This is the first in a series of three postings about the controversial “Stuttgart 21” project. Part two will be posted on Tuesday and part three on Thursday.
Part One: Welcome to Dystopia
I have been in Stuttgart for one difficult week. In the space of that time, I have been stripped of my illusions about transport-utopia and forced to confront my conflicting feelings about activism, identity and social change.
Things got weird even before I arrived. I left Paris on Monday morning via the TGV, the fastest train in Europe, chasing a snowstorm east. The storm had dusted Paris but seemed to be gathering strength as it moved inland. Here’s one thing about high speed rail I never considered: if you’re following a storm, chances are your train is moving faster than the storm, so you’re gonna catch up with it and then get stuck in it – which is exactly what happened. As we approached the German border, the snow got heavier and our train slowed to a crawl. Hours and missed connections and drippy, standing-room-only train rides later I arrived in Stuttgart’s central train station. When I stepped off onto the platform I was greeted by a wall of blowing snow and angry people protesting the construction of a new train station. Welcome to Germany.
Now, don’t think I was predestined to have a bad time in Germany. Quite the opposite, in fact. German is the foreign language I speak best, thanks to my arbitrary decision as a seventh-grader to study German, which I continued with right on through high school. When I travel, I always seem to end up hanging out with Germans. One summer I even worked at a German-owned dude ranch in Idaho, where I took a whole lot of German tourists on horseback rides through the Idaho wilderness. I love that the Green Party is an actual political force in Germany. I love that Germans are into trains and bikes and mountains and beer.

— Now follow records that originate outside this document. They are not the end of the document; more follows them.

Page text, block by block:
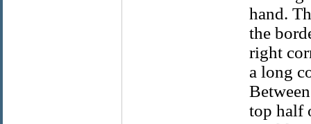
hand.
the
right
a long
top half
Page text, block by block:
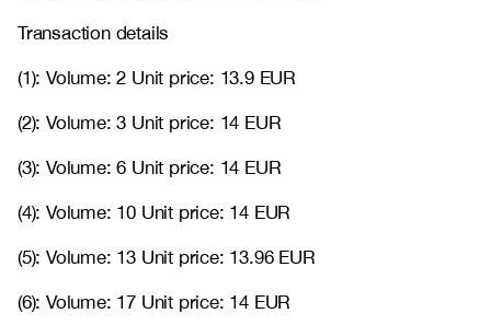
Transaction details
(1): Volume: 2 Unit price: 13.9 EUR
(2): Volume: 3 Unit price: 14 EUR
(3): Volume: 6 Unit price: 14 EUR
(4): Volume: 10 Unit price: 14 EUR
(5): Volume: 13 Unit price: 13.96 EUR
(6): Volume: 17 Unit price: 14 EUR
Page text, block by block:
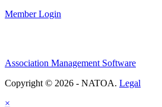
Member Login
Association Management Software
Copyright © 2026 - NATOA. Legal
×
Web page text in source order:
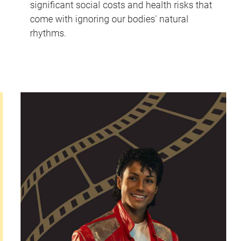
significant social costs and health risks that
come with ignoring our bodies' natural
rhythms.
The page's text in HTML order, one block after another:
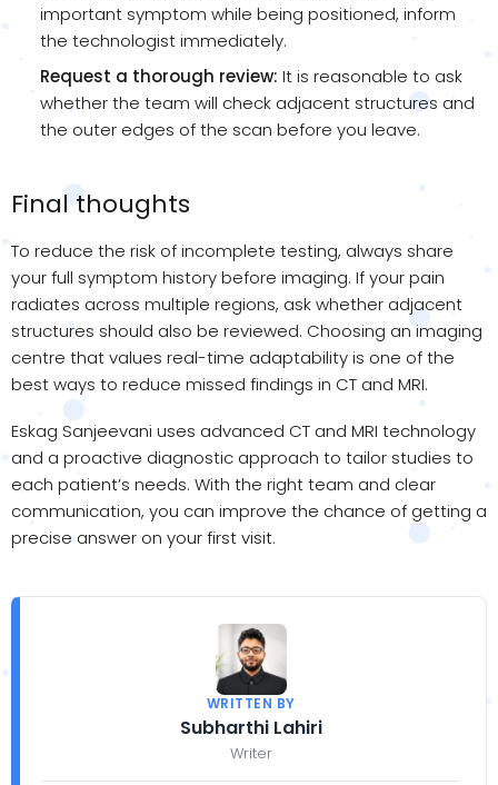
important symptom while being positioned, inform
the technologist immediately.
Request a thorough review: It is reasonable to ask
whether the team will check adjacent structures and
the outer edges of the scan before you leave.
Final thoughts
To reduce the risk of incomplete testing, always share
your full symptom history before imaging. If your pain
radiates across multiple regions, ask whether adjacent
structures should also be reviewed. Choosing an imaging
centre that values real-time adaptability is one of the
best ways to reduce missed findings in CT and MRI.
Eskag Sanjeevani uses advanced CT and MRI technology
and a proactive diagnostic approach to tailor studies to
each patient’s needs. With the right team and clear
communication, you can improve the chance of getting a
precise answer on your first visit.
WRITTEN BY
Subharthi Lahiri
Writer
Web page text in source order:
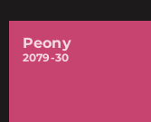
Peony
2079-30
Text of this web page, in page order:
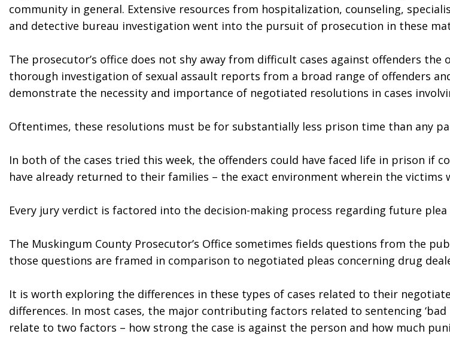
community in general. Extensive resources from hospitalization, counseling,
and detective bureau investigation went into the pursuit of prosecution in these
The prosecutor’s office does not shy away from difficult cases against offenders
thorough investigation of sexual assault reports from a broad range of offenders
demonstrate the necessity and importance of negotiated resolutions in cases
Oftentimes, these resolutions must be for substantially less prison time than any
In both of the cases tried this week, the offenders could have faced life in prison if
have already returned to their families – the exact environment wherein the victims
Every jury verdict is factored into the decision-making process regarding future
The Muskingum County Prosecutor’s Office sometimes fields questions from the
those questions are framed in comparison to negotiated pleas concerning drug
It is worth exploring the differences in these types of cases related to their
differences. In most cases, the major contributing factors related to sentencing
relate to two factors – how strong the case is against the person and how much
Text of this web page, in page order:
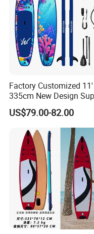
Factory Customized 11'
335cm New Design Sup
Board Inflatable
Paddleboard Inflatable
Supboard for
US$79.00-82.00
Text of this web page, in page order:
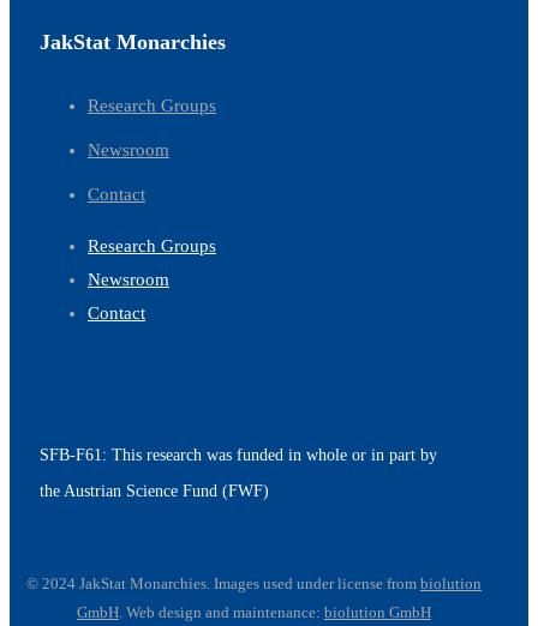
JakStat Monarchies
Research Groups
Newsroom
Contact
Research Groups
Newsroom
Contact
SFB-F61: This research was funded in whole or in part by
the Austrian Science Fund (FWF)
© 2024 JakStat Monarchies. Images used under license from biolution
GmbH. Web design and maintenance: biolution GmbH
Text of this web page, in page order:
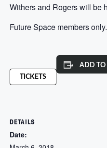
Withers and Rogers will be
Future Space members only.
TICKETS
ADD TO
DETAILS
Date:
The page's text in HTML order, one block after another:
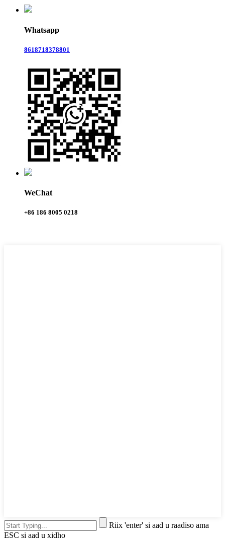
Whatsapp
8618718378801
WeChat
+86 186 8005 0218
Riix 'enter' si aad u raadiso ama
ESC si aad u xidho
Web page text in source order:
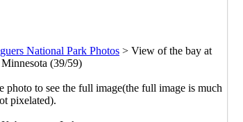
National Park Photos > View of the bay at
(39/59)
to see the full image(the full image is much
pixelated).
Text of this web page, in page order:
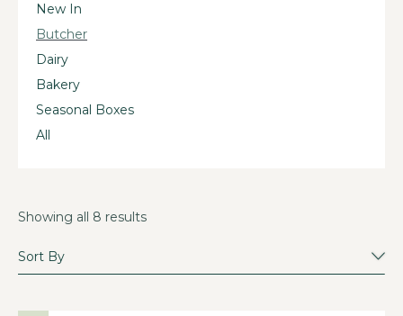
New In
Butcher
Dairy
Bakery
Seasonal Boxes
All
Showing all 8 results
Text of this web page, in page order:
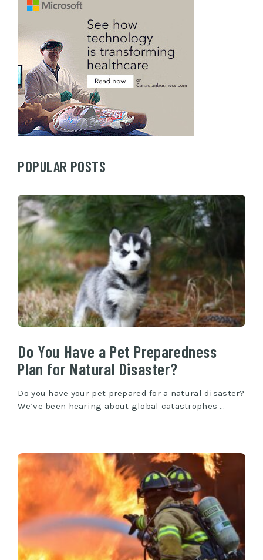
POPULAR POSTS
Do You Have a Pet Preparedness
Plan for Natural Disaster?
Do you have your pet prepared for a natural disaster?
We’ve been hearing about global catastrophes …
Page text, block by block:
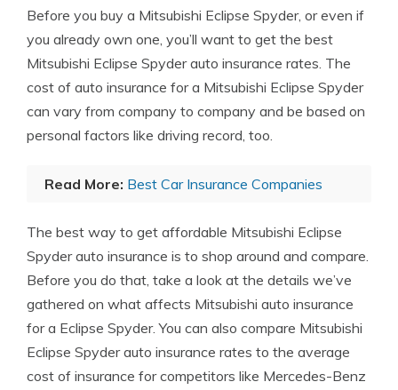
Before you buy a Mitsubishi Eclipse Spyder, or even if
you already own one, you’ll want to get the best
Mitsubishi Eclipse Spyder auto insurance rates. The
cost of auto insurance for a Mitsubishi Eclipse Spyder
can vary from company to company and be based on
personal factors like driving record, too.
Read More: Best Car Insurance Companies
The best way to get affordable Mitsubishi Eclipse
Spyder auto insurance is to shop around and compare.
Before you do that, take a look at the details we’ve
gathered on what affects Mitsubishi auto insurance
for a Eclipse Spyder. You can also compare Mitsubishi
Eclipse Spyder auto insurance rates to the average
cost of insurance for competitors like Mercedes-Benz
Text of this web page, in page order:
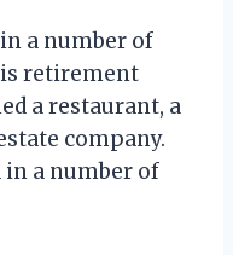
a number of
retirement
a restaurant, a
company.
in a number of

Despite all this I’d never actually been to Germany, so maybe I was harboring some outsized expectations. I expected a wonderland of efficient trains, happy hikers and enlightened regional governance. Instead I found myself in the twilight zone of urban planning, where Greens protest train projects and the most powerful regional government in Germany has the highest VMT per capita in the nation.
I chose Stuttgart as one of my case study regions because they have the first directly-elected regional government in Germany and are widely cited as a model for effective regional governance. Stuttgart also seemed particularly relevant for California because its a stronghold of car culture in Europe – Mercedes, Daimler and Porsche are all based in Stuttgart. Its not a transit utopia like Amsterdam or Stockholm that would be impossible to achieve in most parts of California. So I was prepared for the fact that automobiles would be a more powerful force here.
But I was not prepared for the deep divisiveness and violent protest – from the left – over a project designed to improve transit service and regenerate a brownfield site in the center of the city. The project in question is called “Stuttgart 21” and it is a massive undertaking to modernize the central train station and surrounding rail network, build a new system of railroad tunnels beneath the city, and convert the existing railyard into a new, mixed-use neighborhood in the city center.
Sounds great right? Well tell that to the thousands of residents and Green party leaders who have been staging protests against the project on a regular basis for months. Protests began in early Spring, just as construction was getting underway. The protests grew larger and larger over the course of the summer, with groups of protestors moving in to tree-sit in the park adjacent to the station.
One day in September, when crews were slated to cut down approximately 25 trees next to the station, the protests culminated in a violent clash between protesters and police. The police used pepper spray and water cannons on the crowd of thousands, injuring hundreds of people. Images of bloodied protestors made it into newspapers and TVs across Europe and sent shockwaves through the political establishment.

Police used truck-mounted water cannons to break up a protest against the Stuttgart 21 project. Photo Michael Dalder/Reuters

A protestor injured by water cannons in September was permanently blinded in one eye. This image has become the iconic photo of the Stuttgart 21 movement. Photo courtesy of Das Bild.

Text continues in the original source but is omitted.